DOI:10.5281/zenodo.10567698
Chapter ID: 18486
This is an open-access book section/chapter distributed under the terms of the Creative Commons Attribution 4.0 International, which permits unrestricted use, distribution, and reproduction in any medium, provided the original author and source are credited.

Introduction

Genetic algorithm (GA) is a searching technique based on human genetics and natural selection. John Holland developed it in 1975 at the University of Michigan [1]. Genetic algorithm (GA) tries to find the optimal solutions. In GA, the decision variables of a search problem are encoded into finite-length candidates. Genes are the alphabets of chromosomes, and chromosomes are the strings that represent potential solutions to the search problem. For instance, a gene might stand in for a city and a chromosome for a path in a problem like the travelling salesman problem [8]. Unlike conventional optimization methods, GA utilizes parameter coding instead of the actual parameters.

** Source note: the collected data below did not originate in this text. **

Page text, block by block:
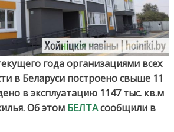
года организациями всех
в Беларуси построено свыше 11
в эксплуатацию 1147 тыс. кв.м
Об этом БЕЛТАсообщили в
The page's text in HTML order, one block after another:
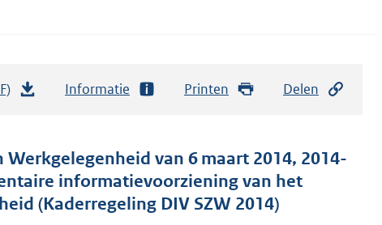
t
a
n
Informatie Printen Delen
van 6 maart 2014, 2014-
informatievoorziening van het
(Kaderregeling DIV SZW 2014)
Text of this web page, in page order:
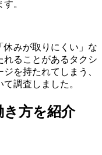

Natural selection is used to create the best chromosomes that solve problems, but in order to do so, we need a way to distinguish among good and bad chromosomes/solutions [9]. The measure may take the form of a subjective function where people select better solutions over inferior ones, or it may take the form of an objective function represented by a computer simulation or a mathematical model. The relative fitness of a candidate solution must be ascertained using the fitness measure; the GA will then use this information to direct the evolution of strong candidate solutions. GA is also used in the field of cryptography, in [13] a genetic algorithm-based technique is used to identify the valuable pixels where the data can be securely hidden in order to hide the information over the image in a sophisticated way.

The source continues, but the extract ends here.